Looking at the devices, the photocell unit certainly, and the PIR receiver probably, use a capacitor as the voltage-dropping element to provide power for the electronics, the relays that both contain are primarily inductive and the electronics presumably take very little (so not much resistive element to the load), so I imagine that both devices look like predominantly reactive loads.

What I observed is therefore reasonably explicable, but I have to say that it hadn't previously occurred to me that the PFs of such devices would be so low.

Kind Regards, John

 

[AdrianUK]

I have, over the last few years, observed the PF of my house slowly changing as the filament lamp & transformer fed loads disappear and more and more SMPS, or variants of it, powered devices appear.

I have my own 'whole house' energy monitoring device, which is a measurement centre (a ISKRA MC750 to be precise) which does take a voltage reference and is therefore able to correctly distinguish between apparent and real power. The device also logs V, I, F, S, W & P at 1 second intervals.

At the time of writing, the house demand is 4.8A, 246V, 968W, - 622VAr, 1230 VA with a PF of 0.84 CAP. (These figures don't exactly work out because I can't capture them all at the same instant). Looking back at the log, its rare that the PF is inductive and the only time the PF comes close to unity is when the immersion heater cuts in and the 3kW resistive load swamps everything else!

Also of interest is the THD, quiet high at 42% with 14% 3rd order & 29% 5th order (The MC750 does FFT upto 63rd harmonic on both V & I) . I think the high THD is down to 'cheap' power supplies, maybe in LED lamps(?)

The current waveform is ..... interesting!

 

[JohnW2]

I have, over the last few years, observed the PF of my house slowly changing as the filament lamp & transformer fed loads disappear and more and more SMPS, or variants of it, powered devices appear. ... Looking back at the log, its rare that the PF is inductive and the only time the PF comes close to unity is when the immersion heater cuts in and the 3kW resistive load swamps everything else!

Interesting. Whilst there certainly is an increasing number of loads which are far from resistive, as your immersion indicates, most of the largest loads, which are therefore going to dominate the overall picture, are almost entirely resistive (immersions, heaters, cookers {other than induction hobs}, showers etc.).

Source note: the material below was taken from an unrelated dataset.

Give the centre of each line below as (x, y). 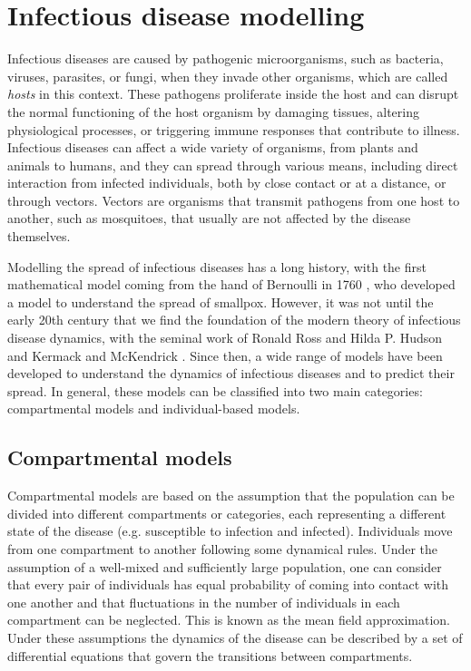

As a result, although I have countless LEDs and things powered by SMPSUs/similar, my overall/average PF remains very close to unity. My monitoring system cannot measure it directly, but comparing my figures (kVAh, and even that assuming constant voltage) with my electricity meter (kWh) over any period of time always indicates a PF very close to 0.98 - and the meter itself, which provides a figure for kvarh, always gives a figure very similar to that.

Also of interest is the THD, quiet high at 42% with 14% 3rd order & 29% 5th order (The MC750 does FFT upto 63rd harmonic on both V & I) . I think the high THD is down to 'cheap' power supplies, maybe in LED lamps(?) .... The current waveform is ..... interesting!

As you say, very 'interesting'. I again assume that this waveform represents a time when there were no major resistive loads?

Kind Regards, John

 

[ericmark]

I have two plug in units, only the one that shows PF but never seen it worse than 0.8.

 

[JohnW2]

I have two plug in units, only the one that shows PF but never seen it worse than 0.8.

Have you tried it with small devices which use cheap SMPSUs or 'worse' (cheap LEDs etc.)?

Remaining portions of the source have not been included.